Ominously, Indian health officials have declared a new variant of concern, identified as “Delta plus.” The highly contagious Delta variant, which was first identified in India, has now spread to more than 80 countries. It is responsible for more than 60 percent of new cases in the United Kingdom and 10 percent of new cases in the United States, according to the World Health Organization.
Since May, India has averaged around 3 million vaccinations every day, far less than the 10 million health authorities say is necessary to protect the population from future surges. (Less than 4 percent of the population is fully vaccinated, and only 17 percent have received one shot.) However, the figure should increase in the coming days. Monday was the first day of India’s new vaccine policy, which calls for free vaccines for all adults.
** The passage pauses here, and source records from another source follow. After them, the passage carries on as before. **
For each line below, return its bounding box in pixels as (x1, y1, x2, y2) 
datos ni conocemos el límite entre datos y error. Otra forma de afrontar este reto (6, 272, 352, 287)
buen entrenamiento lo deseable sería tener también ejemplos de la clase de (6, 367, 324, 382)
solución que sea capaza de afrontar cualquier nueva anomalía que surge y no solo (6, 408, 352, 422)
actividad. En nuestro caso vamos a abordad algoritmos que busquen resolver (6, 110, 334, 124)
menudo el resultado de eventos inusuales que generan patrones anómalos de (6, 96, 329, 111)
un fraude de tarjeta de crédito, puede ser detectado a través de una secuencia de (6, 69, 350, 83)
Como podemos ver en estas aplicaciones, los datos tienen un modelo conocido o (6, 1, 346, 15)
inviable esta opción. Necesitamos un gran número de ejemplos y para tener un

Terror financing watchdog reviews Pakistan’s status. The Financial Action Task Force (FATF) meets this week to review Pakistan’s progress in completing steps focused on countering terrorist financing that would remove the country from the FATF’s gray list. The watch list includes countries the watchdog deems as at risk for terrorist financing that require closer monitoring. The FATF has praised Pakistan’s progress since it joined the list in 2018.
According to local reports citing finance ministry officials, the FATF now believes Pakistan has completed all but one of its action items. But the remaining tasks are ambitious: They relate to prosecuting and sanctioning internationally designated terrorists. Pakistani officials admit the FATF is unlikely to say it has made enough progress to warrant removal from the gray list on Friday.
The gray list isn’t as serious as the FATF’s black list, but Pakistan is keen to be removed given its impacts on investor perceptions. It’s also a concern for the International Monetary Fund, which is negotiating a bailout package for Islamabad.
Sri Lankan environmental disaster. A container ship carrying toxic materials and plastics caught fire off the coast of the port of Colombo, Sri Lanka, in May and remained in flames at sea before sinking last week. Last weekend, a United Nations official said the disaster had caused “significant damage to the planet.”
The incident has been described as Sri Lanka’s worst maritime environment disaster: Its waters are now contaminated with toxic waste, several dozen sea animals have been found dead, and fishing has been banned. The only saving grace is, so far, there are no indications of an oil spill. International experts have arrived to investigate further.